--- ACTION ITEM ---
Starting at the line that holds "Page text, block", restate every line word for word up to and including the last one in the listing below, and omit all pictures.

--- RECORDS PROVIDED ---
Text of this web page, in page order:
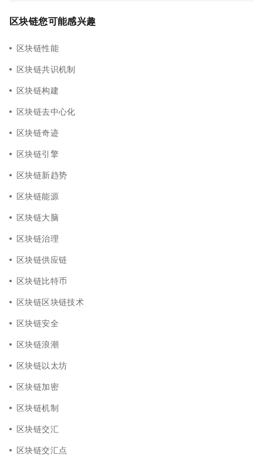
区块链您可能感兴趣
区块链性能
区块链共识机制
区块链构建
区块链去中心化
区块链奇迹
区块链引擎
区块链新趋势
区块链能源
区块链大脑
区块链治理
区块链供应链
区块链比特币
区块链区块链技术
区块链安全
区块链浪潮
区块链以太坊
区块链加密
区块链机制
区块链交汇
区块链交汇点
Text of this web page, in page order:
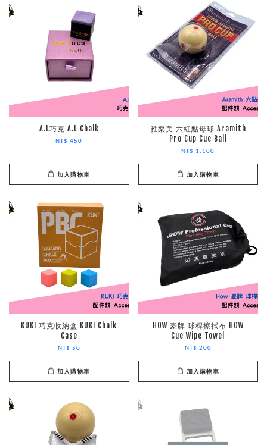
A.L巧克 A.L Chalk
NT$ 450
加入購物車
雅樂美 六紅點母球 Aramith
Pro Cup Cue Ball
NT$ 1,100
加入購物車
KUKI 巧克收納盒 KUKI Chalk
Case
NT$ 50
加入購物車
HOW 豪牌 球桿擦拭布 HOW
Cue Wipe Towel
NT$ 200
加入購物車
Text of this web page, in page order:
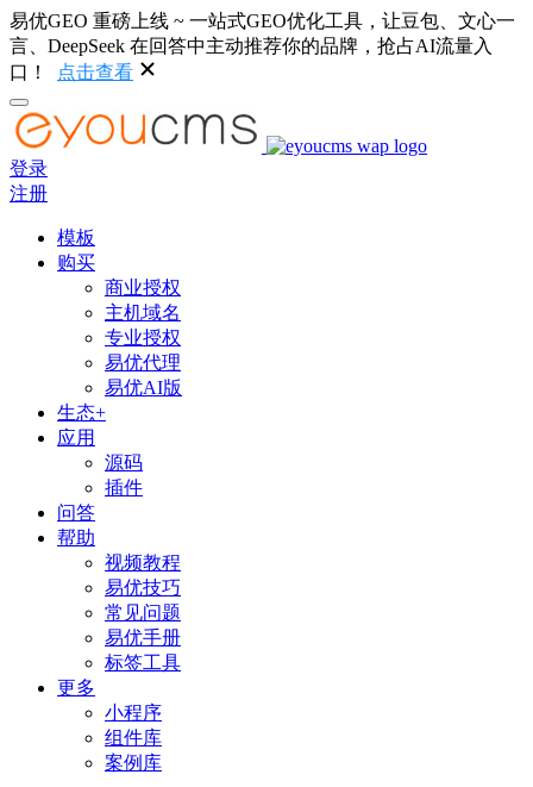
易优GEO 重磅上线 ~ 一站式GEO优化工具，让豆包、文心一
言、DeepSeek 在回答中主动推荐你的品牌，抢占AI流量入
口！
点击查看
登录
注册
模板
购买
商业授权
主机域名
专业授权
易优代理
易优AI版
生态+
应用
源码
插件
问答
帮助
视频教程
易优技巧
常见问题
易优手册
标签工具
更多
小程序
组件库
案例库
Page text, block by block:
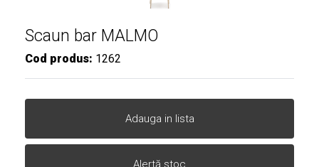
Scaun bar MALMO
Cod produs: 1262
Adauga in lista
Alertă stoc
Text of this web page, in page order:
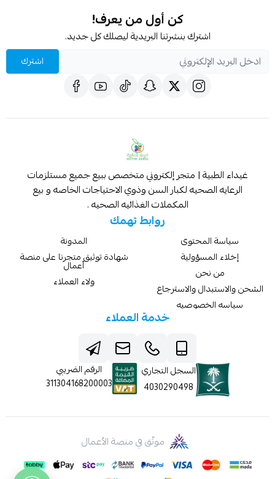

--- ANSWER TO THIS EXERCISE ---
Page text, block by block:
Scaun bar MALMO
Cod produs: 1262
Adauga in lista
Alertă stoc
Text of this web page, in page order:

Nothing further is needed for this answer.